▶ Directions
Find the word "design" in the data, then copy each line where it is found.

Content starts

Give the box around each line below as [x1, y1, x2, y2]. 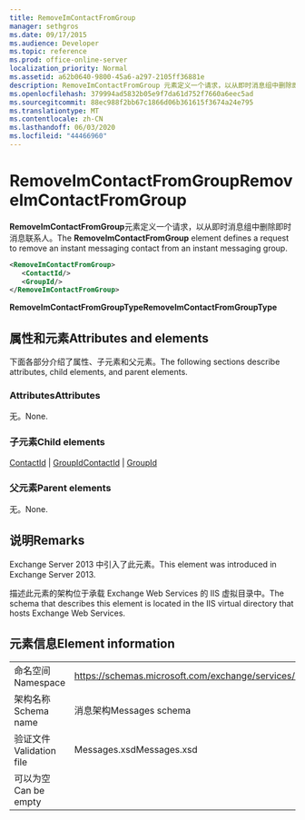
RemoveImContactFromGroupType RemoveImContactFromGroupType [9, 301, 278, 313]
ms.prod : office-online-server [9, 55, 128, 64]
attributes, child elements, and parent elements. [9, 367, 188, 378]
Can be [14, 784, 45, 796]
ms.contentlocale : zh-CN [9, 114, 103, 123]
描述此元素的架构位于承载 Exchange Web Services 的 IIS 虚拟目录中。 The [9, 588, 284, 598]
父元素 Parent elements [9, 481, 112, 494]
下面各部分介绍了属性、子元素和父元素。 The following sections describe [9, 356, 280, 368]
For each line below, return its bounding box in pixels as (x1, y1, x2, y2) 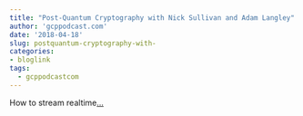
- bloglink (9, 55, 51, 64)
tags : (9, 64, 30, 73)
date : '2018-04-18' (9, 30, 84, 39)
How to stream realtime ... (9, 97, 105, 108)
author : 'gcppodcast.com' (9, 22, 107, 31)
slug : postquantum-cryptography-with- (9, 38, 157, 48)
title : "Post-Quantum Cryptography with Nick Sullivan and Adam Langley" (9, 13, 296, 23)
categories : (9, 47, 55, 56)
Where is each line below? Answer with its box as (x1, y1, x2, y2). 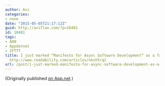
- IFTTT (5, 48, 21, 53)
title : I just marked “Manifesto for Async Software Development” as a (5, 53, 155, 58)
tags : (5, 35, 16, 40)
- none (5, 16, 19, 21)
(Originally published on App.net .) (5, 76, 74, 82)
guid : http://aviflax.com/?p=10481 (5, 26, 78, 30)
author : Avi (5, 7, 29, 12)
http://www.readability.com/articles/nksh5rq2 (9, 57, 107, 62)
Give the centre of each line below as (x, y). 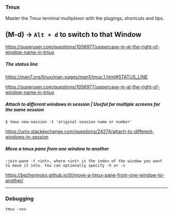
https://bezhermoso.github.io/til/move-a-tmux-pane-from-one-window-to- (85, 175)
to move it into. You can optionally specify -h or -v (65, 166)
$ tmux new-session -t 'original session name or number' (69, 122)
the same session (25, 109)
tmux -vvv (16, 209)
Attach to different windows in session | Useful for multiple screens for (83, 104)
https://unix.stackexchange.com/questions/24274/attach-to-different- (80, 131)
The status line (22, 64)
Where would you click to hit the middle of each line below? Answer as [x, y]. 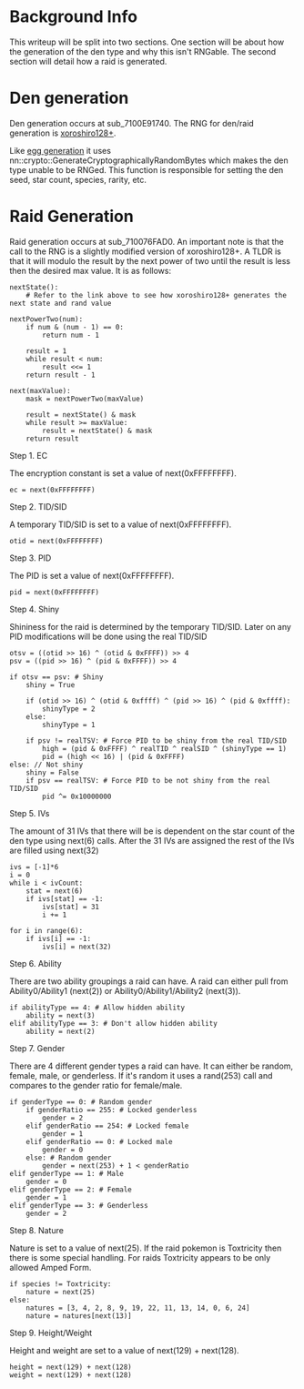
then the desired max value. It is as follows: [90, 270]
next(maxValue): [40, 390]
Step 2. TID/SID [38, 506]
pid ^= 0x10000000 [77, 796]
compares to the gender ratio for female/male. [96, 1085]
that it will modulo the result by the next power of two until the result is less [150, 260]
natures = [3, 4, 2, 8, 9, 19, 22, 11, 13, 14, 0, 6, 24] [138, 1308]
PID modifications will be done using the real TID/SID [108, 636]
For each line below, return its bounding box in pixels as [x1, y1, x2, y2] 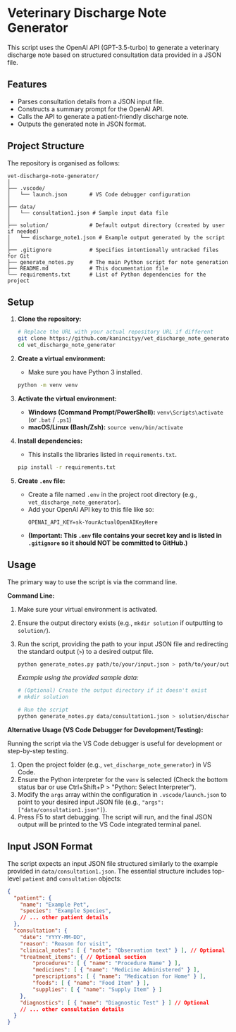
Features [7, 79, 47, 91]
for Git [7, 252, 30, 260]
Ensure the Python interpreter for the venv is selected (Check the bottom [17, 775, 228, 784]
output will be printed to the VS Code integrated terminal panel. [17, 820, 201, 829]
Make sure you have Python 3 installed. [27, 368, 143, 376]
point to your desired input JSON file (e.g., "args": [17, 798, 164, 806]
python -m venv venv [17, 382, 78, 389]
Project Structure [7, 140, 85, 152]
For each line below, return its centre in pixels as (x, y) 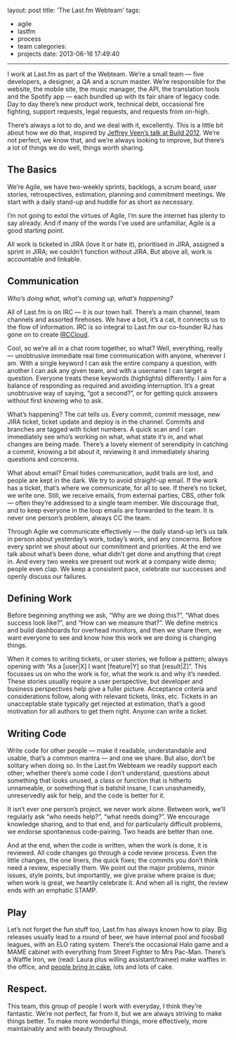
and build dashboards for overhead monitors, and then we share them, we (114, 630)
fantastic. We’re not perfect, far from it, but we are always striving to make (115, 1013)
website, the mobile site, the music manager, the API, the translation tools (113, 89)
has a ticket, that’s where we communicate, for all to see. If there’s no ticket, (117, 488)
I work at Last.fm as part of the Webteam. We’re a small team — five (106, 74)
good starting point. (36, 230)
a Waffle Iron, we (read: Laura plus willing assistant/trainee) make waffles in (117, 960)
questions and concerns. (43, 459)
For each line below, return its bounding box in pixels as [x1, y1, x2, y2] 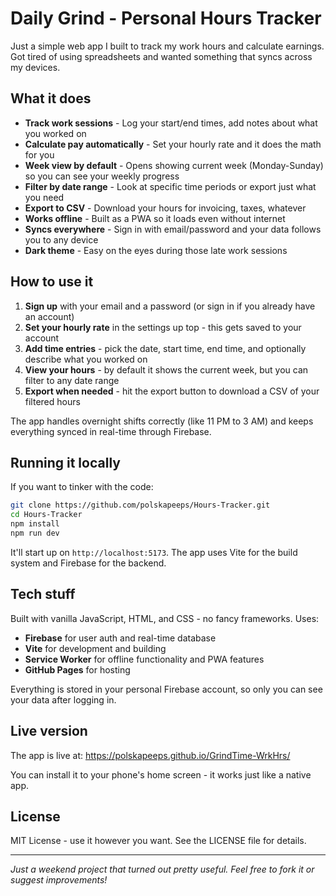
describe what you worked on [24, 353, 148, 365]
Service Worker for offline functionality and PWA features [24, 653, 265, 665]
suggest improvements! [10, 874, 108, 886]
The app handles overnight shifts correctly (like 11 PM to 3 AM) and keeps [10, 415, 314, 427]
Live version [10, 723, 88, 740]
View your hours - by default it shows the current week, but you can [24, 363, 309, 376]
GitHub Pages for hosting [24, 663, 131, 676]
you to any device [24, 233, 99, 246]
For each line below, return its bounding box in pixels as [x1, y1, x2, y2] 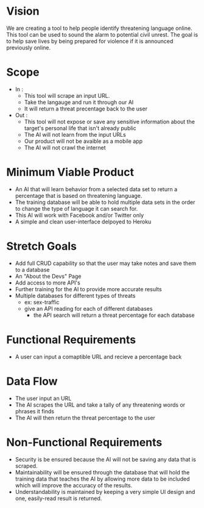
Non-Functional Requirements [6, 435, 163, 449]
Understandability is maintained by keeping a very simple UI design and [15, 488, 195, 495]
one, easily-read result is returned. [15, 495, 102, 502]
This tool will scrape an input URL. [24, 92, 110, 99]
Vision [6, 4, 40, 18]
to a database [15, 266, 50, 273]
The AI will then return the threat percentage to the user [15, 414, 155, 421]
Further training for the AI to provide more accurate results [15, 285, 163, 292]
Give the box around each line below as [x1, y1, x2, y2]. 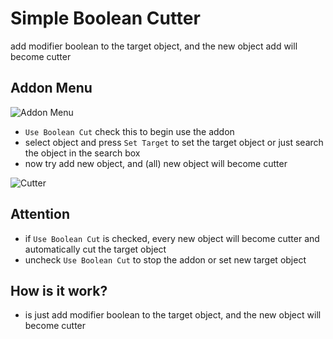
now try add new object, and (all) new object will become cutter [24, 157, 288, 169]
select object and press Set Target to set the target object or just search [24, 136, 324, 148]
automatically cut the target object [24, 243, 167, 255]
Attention [10, 206, 70, 223]
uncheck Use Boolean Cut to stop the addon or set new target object [24, 253, 307, 266]
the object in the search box [24, 147, 141, 159]
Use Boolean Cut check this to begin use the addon [24, 125, 235, 137]
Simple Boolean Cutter [10, 7, 201, 30]
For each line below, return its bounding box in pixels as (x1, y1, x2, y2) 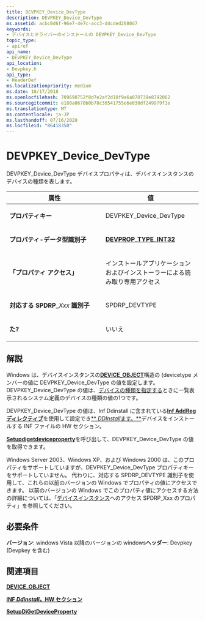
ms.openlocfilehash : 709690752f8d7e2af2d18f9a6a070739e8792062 (6, 94, 171, 100)
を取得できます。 (6, 443, 49, 450)
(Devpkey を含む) (6, 546, 50, 554)
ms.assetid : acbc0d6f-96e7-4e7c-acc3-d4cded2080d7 (6, 20, 138, 26)
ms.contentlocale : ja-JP (6, 111, 70, 117)
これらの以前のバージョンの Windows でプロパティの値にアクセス (27, 478, 192, 486)
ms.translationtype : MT (6, 105, 67, 112)
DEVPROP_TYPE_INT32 (106, 235, 176, 244)
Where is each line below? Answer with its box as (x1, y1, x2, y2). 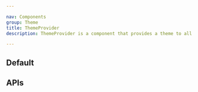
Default (6, 58, 34, 68)
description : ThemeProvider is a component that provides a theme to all (6, 30, 193, 36)
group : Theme (6, 19, 39, 26)
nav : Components (6, 14, 46, 20)
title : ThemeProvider (6, 25, 60, 31)
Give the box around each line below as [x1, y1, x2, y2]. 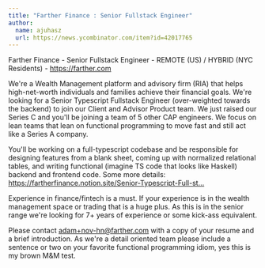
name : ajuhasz [15, 26, 62, 34]
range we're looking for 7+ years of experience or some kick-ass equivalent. [8, 210, 257, 220]
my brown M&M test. [8, 251, 77, 261]
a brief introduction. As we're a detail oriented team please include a [8, 234, 231, 243]
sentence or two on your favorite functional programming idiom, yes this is [8, 243, 252, 252]
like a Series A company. [8, 130, 89, 139]
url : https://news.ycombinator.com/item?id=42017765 [15, 33, 193, 42]
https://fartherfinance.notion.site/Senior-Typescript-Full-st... [8, 179, 205, 188]
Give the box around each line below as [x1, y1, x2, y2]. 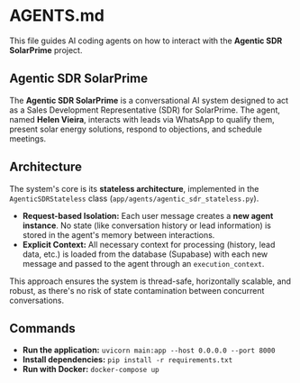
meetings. [9, 132, 47, 144]
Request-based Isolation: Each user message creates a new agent [22, 210, 274, 221]
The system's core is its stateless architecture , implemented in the [9, 183, 259, 194]
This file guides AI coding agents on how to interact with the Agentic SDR [9, 35, 283, 46]
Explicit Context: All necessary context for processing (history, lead [22, 239, 276, 250]
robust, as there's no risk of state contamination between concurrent [9, 285, 265, 296]
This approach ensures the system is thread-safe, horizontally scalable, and [9, 276, 291, 287]
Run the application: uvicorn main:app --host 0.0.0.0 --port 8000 [22, 344, 276, 356]
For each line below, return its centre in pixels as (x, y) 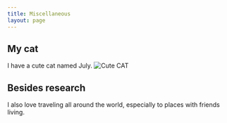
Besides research (47, 88)
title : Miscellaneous (39, 14)
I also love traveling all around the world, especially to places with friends (114, 105)
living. (16, 112)
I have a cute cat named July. (50, 66)
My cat (23, 49)
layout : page (26, 20)
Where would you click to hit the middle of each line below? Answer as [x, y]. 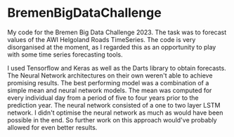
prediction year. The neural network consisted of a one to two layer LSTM [114, 105]
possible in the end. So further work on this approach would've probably [112, 120]
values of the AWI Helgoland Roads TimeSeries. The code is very [102, 39]
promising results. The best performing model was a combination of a [108, 82]
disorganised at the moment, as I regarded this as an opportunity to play [112, 47]
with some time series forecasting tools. [65, 55]
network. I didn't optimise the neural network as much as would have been [115, 113]
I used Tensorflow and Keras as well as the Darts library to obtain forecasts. [117, 68]
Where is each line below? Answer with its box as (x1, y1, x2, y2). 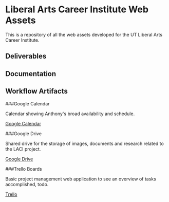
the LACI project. (5, 145, 41, 152)
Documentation (5, 69, 57, 78)
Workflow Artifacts (5, 87, 68, 96)
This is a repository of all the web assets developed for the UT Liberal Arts (5, 31, 163, 38)
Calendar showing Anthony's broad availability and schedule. (5, 111, 135, 117)
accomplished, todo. (5, 181, 49, 187)
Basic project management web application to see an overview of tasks (5, 176, 157, 182)
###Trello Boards (5, 166, 42, 172)
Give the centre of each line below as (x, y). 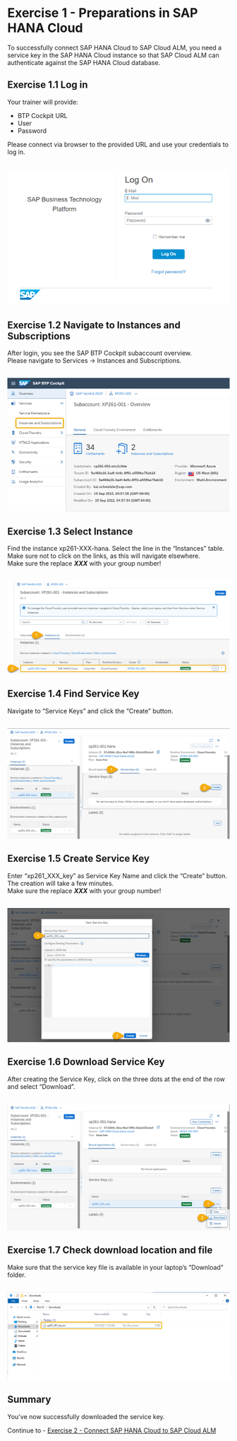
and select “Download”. (41, 1086)
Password (32, 130)
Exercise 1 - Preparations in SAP (103, 13)
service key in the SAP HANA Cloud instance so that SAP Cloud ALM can (114, 55)
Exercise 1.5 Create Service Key (79, 859)
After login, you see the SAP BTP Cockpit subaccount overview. (100, 353)
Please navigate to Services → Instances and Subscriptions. (95, 361)
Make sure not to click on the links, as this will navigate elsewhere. (104, 556)
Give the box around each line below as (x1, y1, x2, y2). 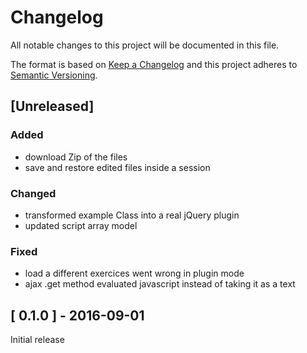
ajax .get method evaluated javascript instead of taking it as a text (24, 278, 296, 290)
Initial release (10, 334, 65, 346)
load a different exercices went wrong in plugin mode (24, 267, 245, 280)
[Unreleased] (10, 98, 95, 115)
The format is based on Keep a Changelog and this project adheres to (10, 58, 298, 70)
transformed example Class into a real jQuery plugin (24, 209, 240, 221)
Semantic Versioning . (10, 69, 98, 81)
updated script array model (24, 219, 138, 231)
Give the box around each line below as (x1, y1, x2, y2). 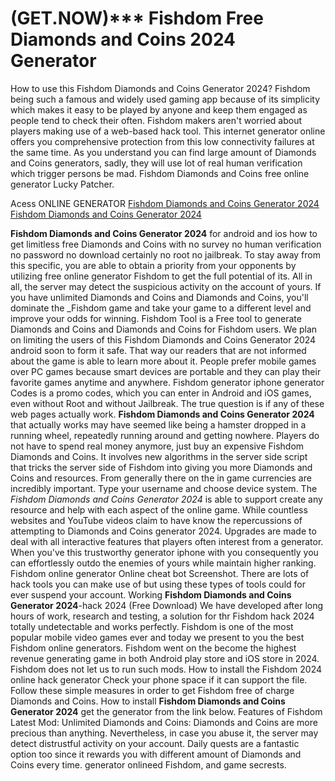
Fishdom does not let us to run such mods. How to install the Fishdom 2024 (10, 663, 322, 675)
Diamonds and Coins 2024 (10, 28, 237, 51)
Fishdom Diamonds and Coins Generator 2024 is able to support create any (10, 493, 323, 505)
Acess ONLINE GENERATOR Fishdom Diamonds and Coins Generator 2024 (10, 197, 320, 209)
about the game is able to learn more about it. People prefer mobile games (10, 355, 317, 367)
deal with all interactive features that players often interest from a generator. (10, 535, 324, 547)
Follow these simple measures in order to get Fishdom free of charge (10, 684, 295, 696)
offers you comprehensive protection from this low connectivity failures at (10, 135, 315, 147)
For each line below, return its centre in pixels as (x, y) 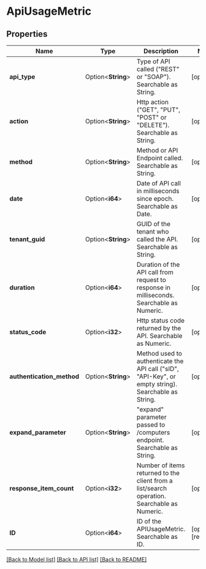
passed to (151, 425)
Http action (152, 102)
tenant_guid (27, 239)
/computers (153, 432)
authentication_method (44, 376)
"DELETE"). (153, 125)
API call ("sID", (158, 369)
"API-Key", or (156, 376)
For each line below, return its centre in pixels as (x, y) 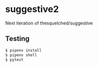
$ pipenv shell (21, 55)
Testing (17, 39)
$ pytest (14, 59)
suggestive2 (32, 9)
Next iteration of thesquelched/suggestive (49, 23)
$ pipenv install (23, 50)
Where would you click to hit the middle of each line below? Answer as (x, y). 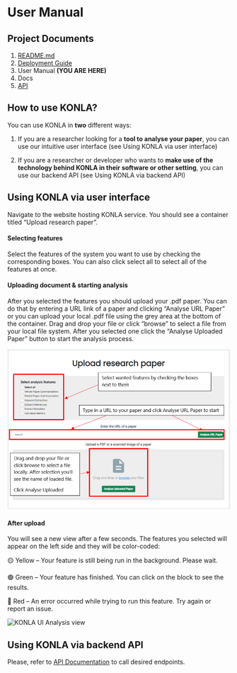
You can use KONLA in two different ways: (69, 125)
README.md (36, 55)
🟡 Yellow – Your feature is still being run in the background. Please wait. (112, 560)
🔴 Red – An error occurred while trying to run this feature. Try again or (109, 601)
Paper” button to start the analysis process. (71, 339)
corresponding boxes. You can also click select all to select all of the (107, 261)
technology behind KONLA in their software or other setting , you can (120, 167)
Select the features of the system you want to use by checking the (104, 254)
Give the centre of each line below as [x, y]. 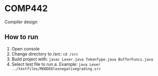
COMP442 [26, 8]
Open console [25, 48]
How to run [22, 37]
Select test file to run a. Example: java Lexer [56, 64]
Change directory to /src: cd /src [45, 54]
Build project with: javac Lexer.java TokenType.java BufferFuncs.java [82, 59]
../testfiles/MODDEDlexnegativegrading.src [56, 69]
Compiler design [21, 22]
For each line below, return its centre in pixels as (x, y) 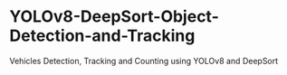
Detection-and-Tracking (102, 36)
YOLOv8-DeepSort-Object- (114, 17)
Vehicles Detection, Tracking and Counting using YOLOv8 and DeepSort (144, 61)
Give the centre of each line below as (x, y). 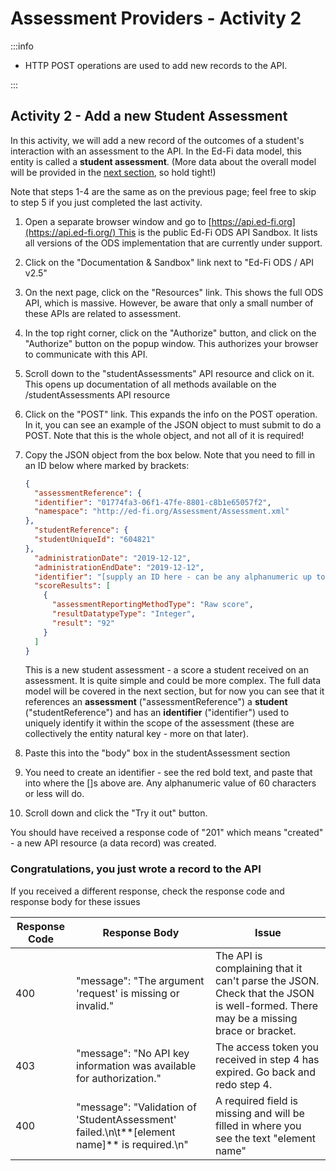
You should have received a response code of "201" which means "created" (167, 833)
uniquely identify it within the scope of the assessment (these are (159, 723)
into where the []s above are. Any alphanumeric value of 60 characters (170, 783)
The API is (238, 955)
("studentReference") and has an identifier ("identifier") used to (157, 713)
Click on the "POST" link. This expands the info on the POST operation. (171, 414)
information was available (136, 1065)
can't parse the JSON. (267, 980)

Content ends

▶ Response
Understandability is maintained by keeping a very simple UI design and [15, 488, 195, 495]
Compiler design [21, 22]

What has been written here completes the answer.